Wills Eye Hospital's Carol Shields, MD examines patient (clinical study participant). Oncology research fellow, wearing protective eyewear, also observes. 

Newswise, April 3, 2017 – A first-of-its-kind, potentially groundbreaking new option for treating a form of eye cancer is now in its first phase-1 clinical research trial at Wills Eye Hospital in Philadelphia.

The treatment, called light-activated AU-011, developed by Aura Biosciences of Cambridge, Massachusetts, is an investigational drug that targets and aims to selectively destroy malignant cancer cells in patients who have life-and vision-threatening eye cancer, also known as, ocular melanoma.

Ocular melanoma is a malignant cancer that develops within the eye. It affects as many as 3,000 people per year in the United States. While melanoma is often associated with skin cancer from sun exposure, ocular melanoma does not relate to the sun, developing instead from abnormal pigmented cells in the eye.

The danger with ocular melanoma is that there are often no symptoms, making it difficult to detect resulting in the potential of quietly spreading throughout other parts of the body.

Risk factors include being Caucasian, fair-skinned, and the risk of developing the disease also increases as we age. The best way to detect ocular melanoma is to have an annual comprehensive dilated eye exam by a board certified ophthalmologist.

This innovative treatment approach now being investigated at Wills Eye Hospital uses viral nanoparticle conjugates, which is a targeted therapy of growing interest in medicine.

The treatment involves injecting the AU-011 investigational drug into the eye affected by cancer followed by the brief use of a companion ophthalmic laser treatment to activate the drug.

The investigational drug is expected to destroy the membranes of the ocular melanoma while sparing key eye structures which may allow for the potential of preserving patients’ vision.

“Patients with ocular melanoma currently have few treatment options available that can effectively destroy tumor cells while preserving vision.

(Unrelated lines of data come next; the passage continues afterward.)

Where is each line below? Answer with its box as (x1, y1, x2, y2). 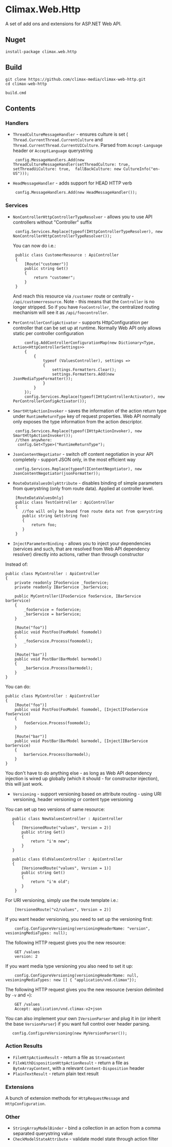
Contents (5, 104, 36, 113)
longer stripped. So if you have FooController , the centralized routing (12, 304, 160, 310)
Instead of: (5, 561, 28, 567)
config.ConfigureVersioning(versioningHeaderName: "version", (14, 926, 150, 931)
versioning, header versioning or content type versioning (12, 796, 133, 802)
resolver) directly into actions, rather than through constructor (12, 551, 144, 557)
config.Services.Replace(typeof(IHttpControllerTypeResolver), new (15, 229, 163, 234)
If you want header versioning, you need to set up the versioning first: (5, 916, 153, 922)
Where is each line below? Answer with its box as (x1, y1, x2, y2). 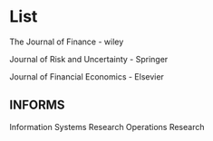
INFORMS (9, 98, 65, 113)
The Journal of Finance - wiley (9, 36, 124, 47)
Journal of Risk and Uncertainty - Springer (9, 53, 169, 64)
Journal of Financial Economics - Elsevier (9, 70, 165, 82)
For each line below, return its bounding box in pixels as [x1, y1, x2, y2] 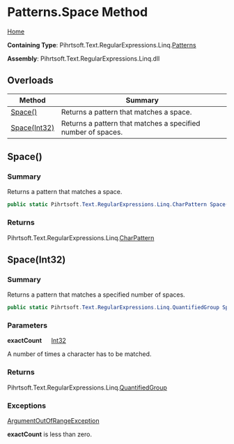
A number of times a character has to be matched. [7, 350, 152, 358]
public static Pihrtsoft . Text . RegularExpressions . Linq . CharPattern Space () [7, 201, 232, 208]
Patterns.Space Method [7, 4, 148, 20]
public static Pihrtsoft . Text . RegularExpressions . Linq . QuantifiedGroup [7, 304, 219, 311]
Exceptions [7, 401, 47, 410]
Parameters [7, 320, 47, 330]
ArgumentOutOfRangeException [7, 417, 100, 425]
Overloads [7, 75, 54, 87]
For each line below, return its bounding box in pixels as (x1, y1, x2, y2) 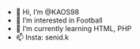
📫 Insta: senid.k (15, 33, 70, 42)
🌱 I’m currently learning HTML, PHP (15, 24, 132, 33)
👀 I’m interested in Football (15, 16, 103, 25)
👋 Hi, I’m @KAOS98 (15, 8, 80, 16)
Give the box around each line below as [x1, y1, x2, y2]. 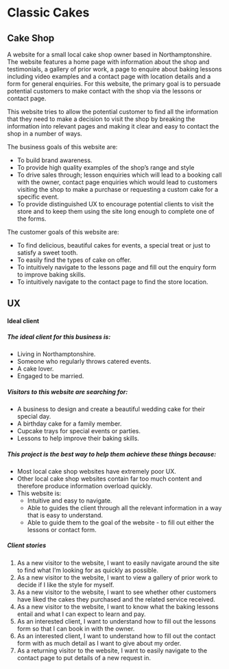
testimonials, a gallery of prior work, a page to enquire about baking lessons [7, 65, 222, 73]
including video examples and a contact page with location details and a [7, 72, 211, 80]
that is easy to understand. [27, 511, 104, 519]
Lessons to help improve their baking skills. [16, 434, 139, 442]
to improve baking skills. [16, 270, 86, 278]
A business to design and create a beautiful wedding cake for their [16, 404, 206, 413]
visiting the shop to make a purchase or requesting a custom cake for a [16, 186, 218, 193]
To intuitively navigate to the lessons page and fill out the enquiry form [16, 263, 217, 271]
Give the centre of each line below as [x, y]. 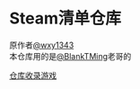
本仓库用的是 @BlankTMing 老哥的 [70, 56]
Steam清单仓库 [66, 18]
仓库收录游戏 [33, 75]
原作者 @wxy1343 [42, 45]
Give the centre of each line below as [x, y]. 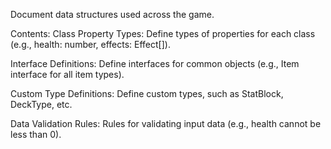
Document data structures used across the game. [112, 14]
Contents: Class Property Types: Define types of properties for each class [163, 33]
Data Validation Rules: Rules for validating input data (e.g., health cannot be [166, 123]
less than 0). [36, 134]
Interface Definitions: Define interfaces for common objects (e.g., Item [155, 63]
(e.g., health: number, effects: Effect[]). [90, 44]
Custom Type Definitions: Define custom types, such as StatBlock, [147, 93]
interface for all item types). [67, 74]
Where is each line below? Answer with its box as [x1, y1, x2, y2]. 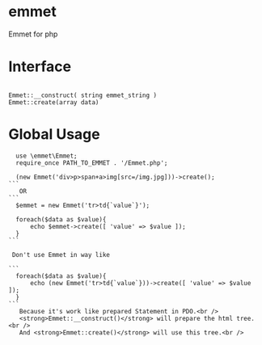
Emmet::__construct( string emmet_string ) [8, 91, 158, 99]
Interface [8, 57, 71, 76]
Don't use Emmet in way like [11, 250, 111, 259]
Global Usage [8, 125, 100, 144]
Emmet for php [8, 29, 58, 39]
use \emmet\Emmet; [15, 152, 78, 160]
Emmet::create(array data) [8, 98, 99, 107]
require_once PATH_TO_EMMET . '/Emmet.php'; [15, 158, 168, 167]
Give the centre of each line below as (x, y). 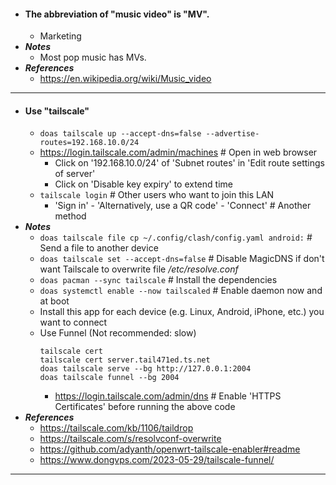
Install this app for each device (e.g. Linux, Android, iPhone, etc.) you (182, 312)
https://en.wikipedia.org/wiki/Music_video (125, 79)
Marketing (60, 36)
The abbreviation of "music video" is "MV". (117, 14)
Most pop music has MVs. (93, 57)
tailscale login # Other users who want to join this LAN (157, 195)
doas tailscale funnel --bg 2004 (109, 378)
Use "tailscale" (57, 111)
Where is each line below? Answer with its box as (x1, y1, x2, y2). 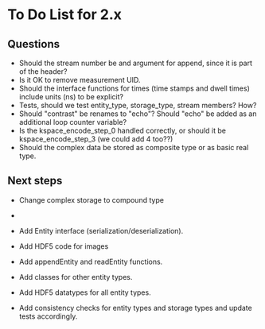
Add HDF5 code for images (18, 241, 109, 251)
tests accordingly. (18, 312, 78, 321)
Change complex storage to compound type (18, 195, 165, 204)
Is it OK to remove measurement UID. (18, 75, 141, 84)
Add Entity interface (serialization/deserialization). (18, 226, 184, 235)
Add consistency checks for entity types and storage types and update (18, 303, 252, 312)
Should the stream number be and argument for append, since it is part (18, 58, 252, 68)
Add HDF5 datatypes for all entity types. (18, 288, 152, 297)
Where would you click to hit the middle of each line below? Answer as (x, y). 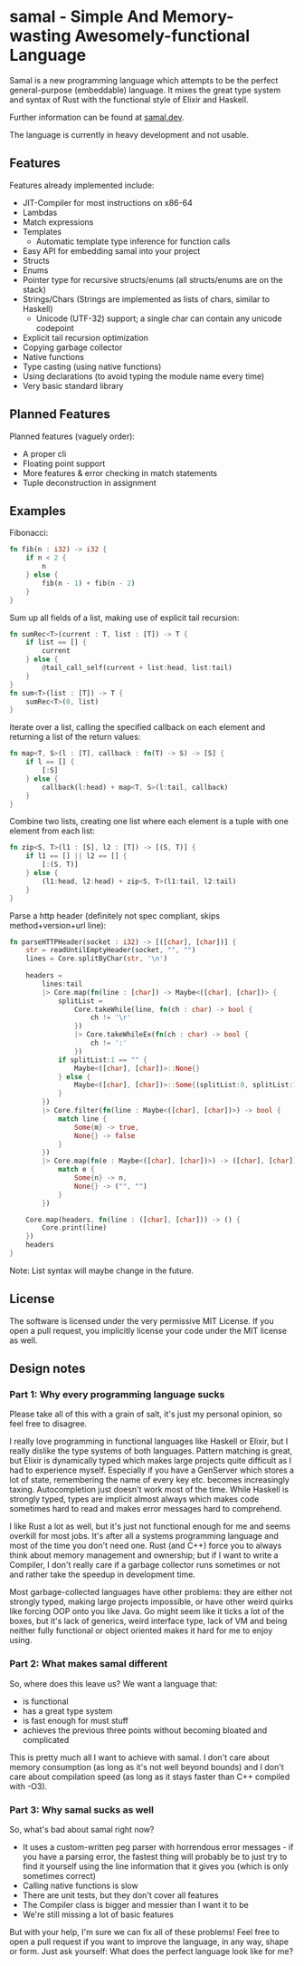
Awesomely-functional (162, 36)
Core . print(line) (74, 1228)
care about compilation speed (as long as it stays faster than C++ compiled (150, 1776)
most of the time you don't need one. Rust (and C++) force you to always (146, 1546)
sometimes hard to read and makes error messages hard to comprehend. (146, 1509)
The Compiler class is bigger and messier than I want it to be (135, 1904)
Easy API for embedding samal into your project (111, 250)
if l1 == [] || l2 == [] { (76, 856)
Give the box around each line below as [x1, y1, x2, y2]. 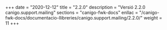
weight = [144, 15, 162, 20]
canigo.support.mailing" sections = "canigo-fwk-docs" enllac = [5, 9, 138, 15]
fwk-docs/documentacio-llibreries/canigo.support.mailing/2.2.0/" [5, 15, 143, 20]
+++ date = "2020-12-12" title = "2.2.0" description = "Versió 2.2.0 [5, 4, 146, 10]
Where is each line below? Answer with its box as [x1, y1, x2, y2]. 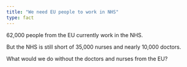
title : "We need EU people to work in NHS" [6, 9, 119, 15]
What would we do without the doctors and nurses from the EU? [6, 55, 168, 62]
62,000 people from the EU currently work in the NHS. [6, 31, 144, 38]
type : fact [6, 15, 34, 21]
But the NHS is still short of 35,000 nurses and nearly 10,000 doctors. [6, 43, 182, 51]
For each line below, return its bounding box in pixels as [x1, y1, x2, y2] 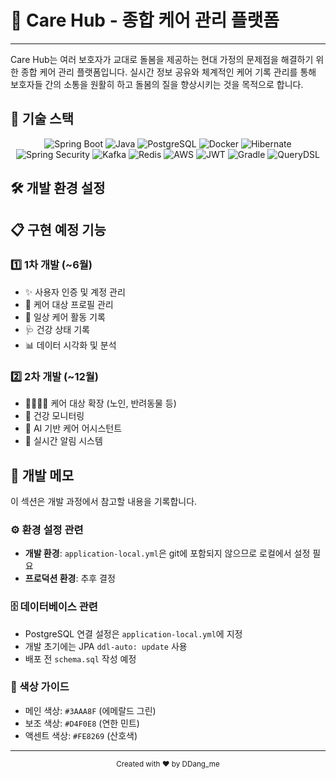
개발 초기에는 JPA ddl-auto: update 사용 [24, 640, 188, 652]
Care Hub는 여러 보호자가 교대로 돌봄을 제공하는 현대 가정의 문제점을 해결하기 [10, 53, 314, 65]
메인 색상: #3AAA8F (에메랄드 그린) [24, 704, 157, 716]
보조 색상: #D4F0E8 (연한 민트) [24, 717, 140, 729]
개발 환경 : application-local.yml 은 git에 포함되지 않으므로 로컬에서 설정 [24, 547, 311, 560]
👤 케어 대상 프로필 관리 [24, 298, 114, 310]
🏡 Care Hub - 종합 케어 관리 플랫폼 [10, 9, 280, 32]
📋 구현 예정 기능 [10, 221, 107, 238]
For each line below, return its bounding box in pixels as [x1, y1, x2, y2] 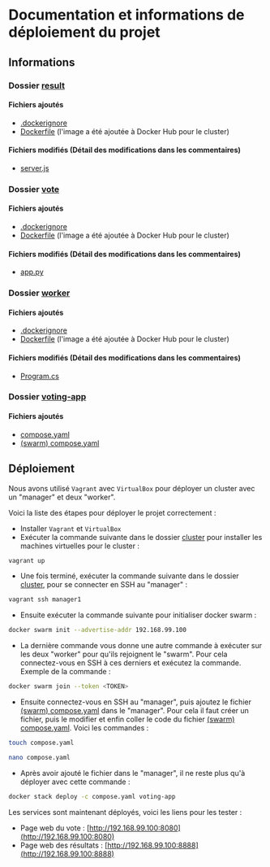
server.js [19, 163, 49, 172]
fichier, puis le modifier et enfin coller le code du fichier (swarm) [19, 714, 235, 724]
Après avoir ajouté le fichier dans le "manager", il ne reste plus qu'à [19, 768, 246, 778]
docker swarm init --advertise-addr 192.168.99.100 [8, 626, 186, 634]
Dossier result [8, 80, 65, 91]
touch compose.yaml [8, 738, 75, 747]
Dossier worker [8, 287, 71, 298]
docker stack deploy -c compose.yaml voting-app [8, 792, 176, 800]
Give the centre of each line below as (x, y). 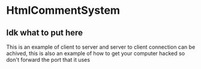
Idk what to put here (45, 33)
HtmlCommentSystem (63, 10)
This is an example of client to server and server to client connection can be (101, 47)
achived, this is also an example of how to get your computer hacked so (96, 53)
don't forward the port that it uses (48, 60)
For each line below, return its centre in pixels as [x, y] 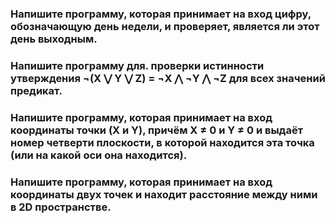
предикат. [36, 90]
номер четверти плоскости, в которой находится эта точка [162, 142]
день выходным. [54, 39]
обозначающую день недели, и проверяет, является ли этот [165, 26]
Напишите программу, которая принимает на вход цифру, [161, 14]
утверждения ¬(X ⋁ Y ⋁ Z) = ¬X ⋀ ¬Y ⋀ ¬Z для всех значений [168, 78]
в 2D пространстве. [61, 207]
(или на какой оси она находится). [99, 155]
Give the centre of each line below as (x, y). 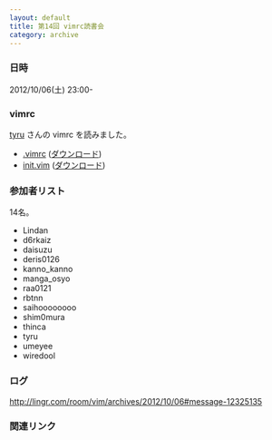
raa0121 (37, 288)
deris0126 (41, 259)
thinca (34, 327)
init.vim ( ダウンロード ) (64, 165)
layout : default (40, 18)
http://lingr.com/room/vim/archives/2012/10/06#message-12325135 (136, 401)
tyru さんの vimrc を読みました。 (70, 134)
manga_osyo (46, 279)
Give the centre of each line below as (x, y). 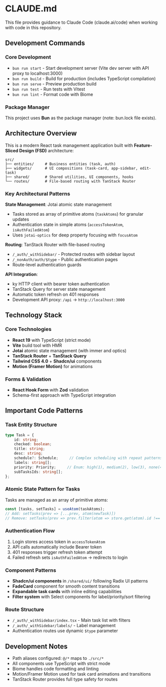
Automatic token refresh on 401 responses (56, 294)
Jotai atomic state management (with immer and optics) (69, 350)
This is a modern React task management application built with (69, 145)
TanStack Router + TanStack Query (49, 356)
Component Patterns (31, 570)
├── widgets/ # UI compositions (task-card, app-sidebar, (72, 168)
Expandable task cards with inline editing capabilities (67, 591)
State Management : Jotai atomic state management (59, 205)
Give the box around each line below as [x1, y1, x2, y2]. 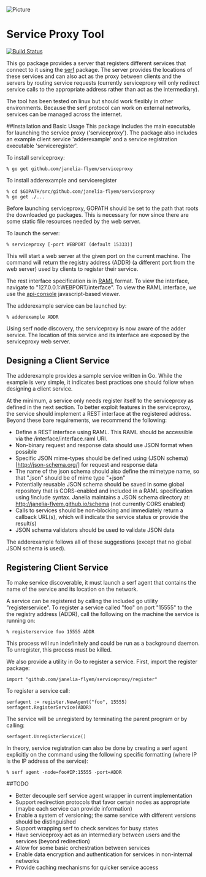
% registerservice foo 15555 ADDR [6, 628, 95, 635]
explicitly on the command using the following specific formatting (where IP [6, 750, 197, 758]
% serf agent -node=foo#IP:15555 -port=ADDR [6, 769, 122, 775]
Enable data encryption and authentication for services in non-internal [15, 851, 193, 858]
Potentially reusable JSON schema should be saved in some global [15, 480, 185, 488]
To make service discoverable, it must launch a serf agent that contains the [6, 579, 196, 586]
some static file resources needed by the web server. [6, 217, 141, 225]
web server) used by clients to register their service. [6, 265, 139, 273]
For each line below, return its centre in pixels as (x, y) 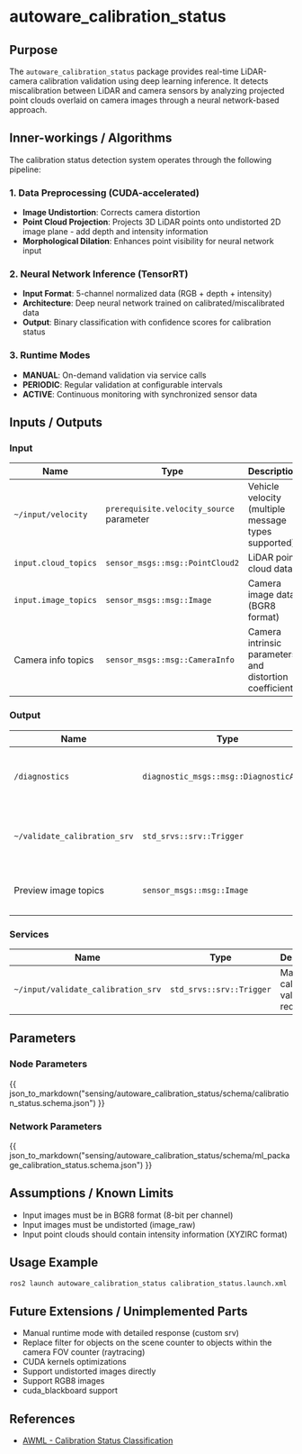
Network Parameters (56, 1126)
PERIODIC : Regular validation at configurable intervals (122, 384)
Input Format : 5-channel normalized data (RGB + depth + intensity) (147, 294)
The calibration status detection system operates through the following (141, 160)
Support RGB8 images (63, 1381)
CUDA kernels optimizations (75, 1362)
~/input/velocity (51, 515)
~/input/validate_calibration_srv (88, 989)
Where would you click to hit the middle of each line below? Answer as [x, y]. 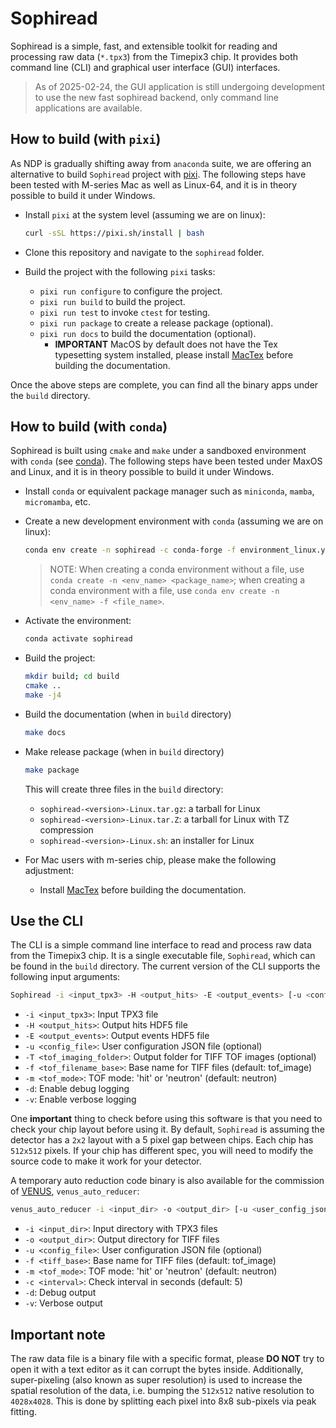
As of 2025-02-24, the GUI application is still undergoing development [180, 86]
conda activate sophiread [78, 639]
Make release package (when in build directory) [124, 751]
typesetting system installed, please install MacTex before [174, 354]
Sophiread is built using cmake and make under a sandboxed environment [158, 451]
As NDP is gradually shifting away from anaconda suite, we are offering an [161, 163]
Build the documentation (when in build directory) [128, 714]
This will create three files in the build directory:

Conducting valuable research trials like this one enables clinicians and researchers to examine new and better options for patients throughout the world,” said, Carol L. Shields, MD, Co-Director of the Ocular Oncology Service at Wills Eye Hospital where the first US patient was treated.

Dr. Shields is also a key investigator in the research trial and the author of numerous top peer-reviewed publications on ocular melanoma, including identification of the risk factors for early diagnosis (Kaliki & Shields 2016 in Nature Eye.)

Currently, the primary treatment option for ocular melanoma is plaque radiotherapy which was, in part, pioneered in the United States by the Shields Oncology team at Wills Eye Hospital.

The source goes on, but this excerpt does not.